Flexible linkers allow the mobile protein domains connected by them to recruit their binding partners and induce long-range allostery via protein domain dynamics." Other biological machines are responsible for energy production, for example ATP synthase which harnesses energy from proton gradients across membranes to drive a turbine-like motion used to synthesise ATP, the energy currency of a cell. Still other machines are responsible for gene expression, including DNA polymerases for replicating DNA, RNA polymerases for producing mRNA, the spliceosome for removing introns, and the ribosome for synthesising proteins. These machines and their nanoscale dynamics are far more complex than any molecular machines that have yet been artificially constructed.

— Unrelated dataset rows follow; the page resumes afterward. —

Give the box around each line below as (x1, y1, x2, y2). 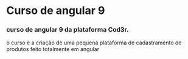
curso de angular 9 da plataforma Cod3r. (6, 26, 129, 34)
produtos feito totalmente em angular (6, 46, 99, 53)
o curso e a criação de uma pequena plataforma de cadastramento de (6, 39, 182, 46)
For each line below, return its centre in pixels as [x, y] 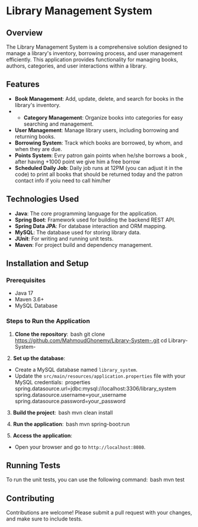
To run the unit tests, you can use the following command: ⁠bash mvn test [95, 480]
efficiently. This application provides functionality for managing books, [92, 60]
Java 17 [24, 293]
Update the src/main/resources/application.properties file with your [100, 376]
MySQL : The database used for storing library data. [78, 232]
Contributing [30, 498]
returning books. [35, 136]
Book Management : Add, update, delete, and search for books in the [99, 98]
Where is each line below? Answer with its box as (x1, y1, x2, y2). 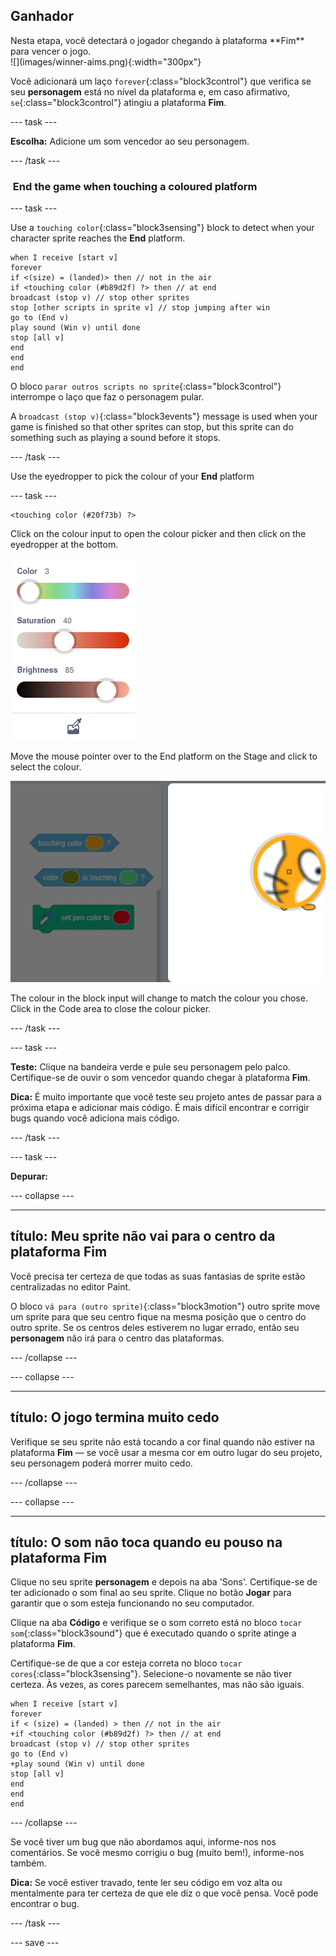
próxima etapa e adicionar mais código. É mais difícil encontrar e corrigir (10, 1101, 310, 1113)
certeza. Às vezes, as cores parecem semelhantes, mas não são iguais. (10, 1679, 305, 1691)
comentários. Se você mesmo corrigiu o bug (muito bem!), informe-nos (10, 1847, 305, 1859)
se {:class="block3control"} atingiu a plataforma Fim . (10, 96, 227, 108)
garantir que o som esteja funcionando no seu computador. (10, 1597, 255, 1609)
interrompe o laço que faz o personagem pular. (10, 391, 205, 403)
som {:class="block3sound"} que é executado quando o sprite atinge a (10, 1627, 297, 1639)
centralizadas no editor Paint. (10, 1280, 132, 1293)
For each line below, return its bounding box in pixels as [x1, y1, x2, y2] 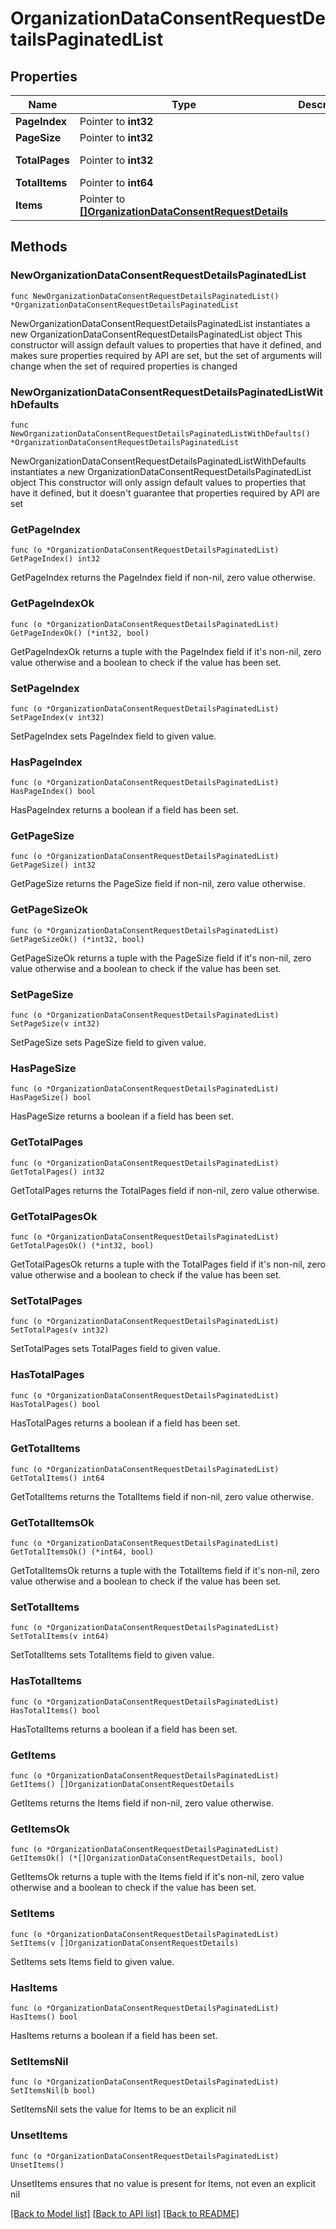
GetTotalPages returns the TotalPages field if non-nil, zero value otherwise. [10, 1184, 320, 1196]
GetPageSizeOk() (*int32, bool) [10, 934, 145, 944]
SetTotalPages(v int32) [10, 1325, 110, 1336]
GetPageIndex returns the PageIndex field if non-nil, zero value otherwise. [10, 572, 316, 584]
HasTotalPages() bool [10, 1399, 101, 1409]
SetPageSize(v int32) [10, 1019, 101, 1029]
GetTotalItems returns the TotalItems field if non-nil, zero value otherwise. [10, 1490, 314, 1502]
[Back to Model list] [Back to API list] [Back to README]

These biological machines might have applications in nanomedicine. For example, they could be used to identify and destroy cancer cells. Molecular nanotechnology is a speculative subfield of nanotechnology regarding the possibility of engineering molecular assemblers, biological machines which could re-order matter at a molecular or atomic scale. Nanomedicine would make use of these nanorobots, introduced into the body, to repair or detect damages and infections. Molecular nanotechnology is highly theoretical, seeking to anticipate what inventions nanotechnology might yield and to propose an agenda for future inquiry. The proposed elements of molecular nanotechnology, such as molecular assemblers and nanorobots are far beyond current capabilities.
Research
The construction of more complex molecular machines is an active area of theoretical and experimental research. A number of molecules, such as molecular propellers, have been designed, although experimental studies of these molecules are inhibited by the lack of methods to construct these molecules. In this context, theoretical modeling can be extremely useful to understand the self-assembly/disassembly processes of rotaxanes, important for the construction of light-powered molecular machines. This molecular-level knowledge may foster the realization of ever more complex, versatile, and effective molecular machines for the areas of nanotechnology, including molecular assemblers.
Although currently not feasible, some potential applications of molecular machines are transport at the molecular level, manipulation of nanostructures and chemical systems, high density solid-state informational processing and molecular prosthetics. Many fundamental challenges need to be overcome before molecular machines can be used practically such as autonomous operation, complexity of machines, stability in the synthesis of the machines and the working conditions.